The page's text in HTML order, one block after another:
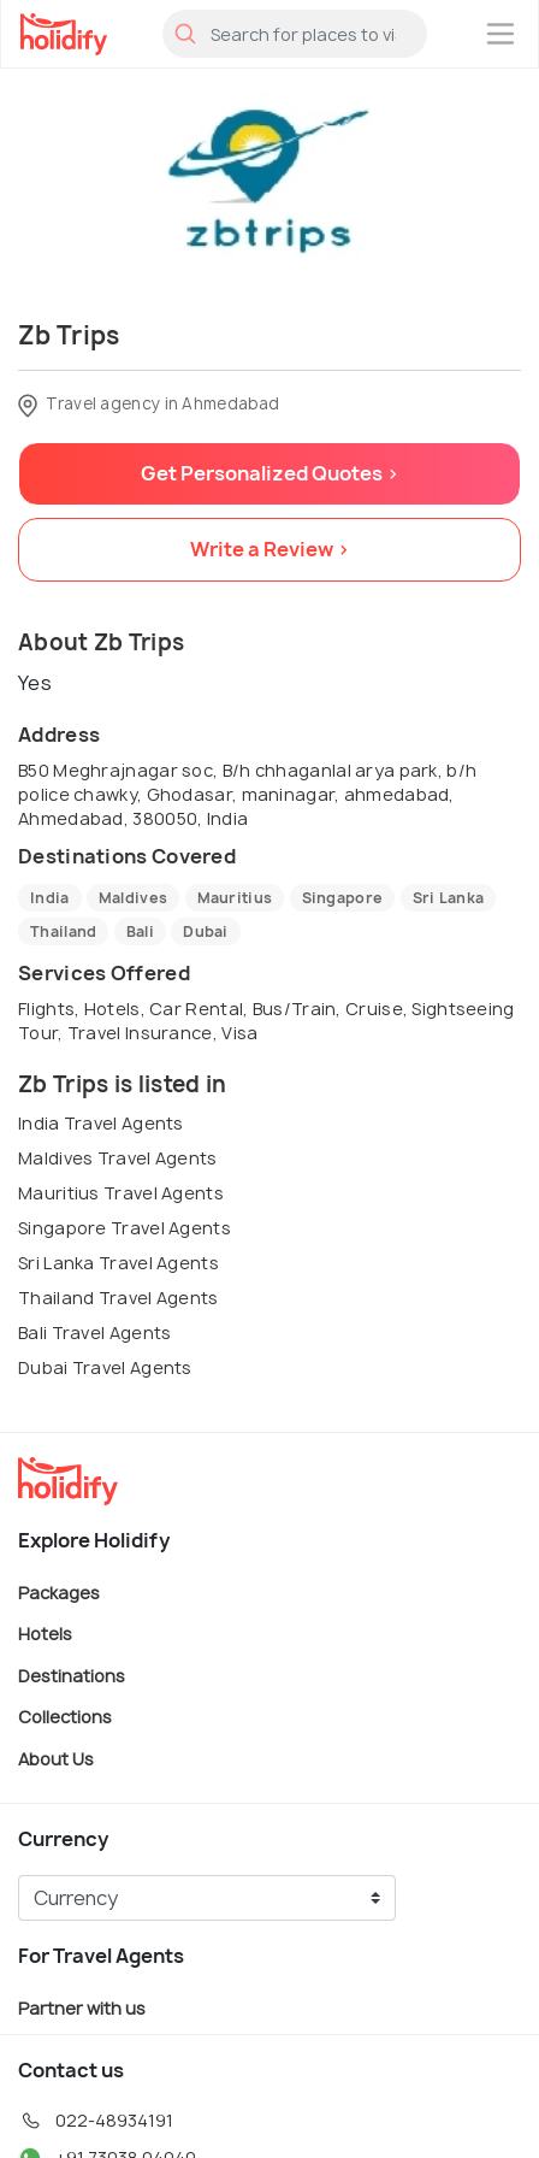
×
Zb Trips
Travel agency in Ahmedabad
Get Personalized Quotes >
Write a Review >
About Zb Trips
Yes
Address
B50 Meghrajnagar soc, B/h chhaganlal arya park, b/h
police chawky, Ghodasar, maninagar, ahmedabad,
Ahmedabad, 380050, India
Destinations Covered
India Maldives Mauritius Singapore
Sri Lanka
Thailand
Bali Dubai
Services Offered
Flights, Hotels, Car Rental, Bus/Train, Cruise, Sightseeing
Tour, Travel Insurance, Visa
Zb Trips is listed in
India Travel Agents
Maldives Travel Agents
Mauritius Travel Agents
Singapore Travel Agents
Sri Lanka Travel Agents
Thailand Travel Agents
Bali Travel Agents
Dubai Travel Agents
Explore Holidify
Packages
Hotels
Destinations
Collections
About Us
Currency
For Travel Agents
Partner with us
Contact us
022-48934191

******************************

▶ [Exercise instructions]:
Exactly the lines from the line holding "Dubai Travel Agents" through the close of the listing above make up the answer; include nothing else.

▶ [Written solution]:
Dubai Travel Agents
Explore Holidify
Packages
Hotels
Destinations
Collections
About Us
Currency
For Travel Agents
Partner with us
Contact us
022-48934191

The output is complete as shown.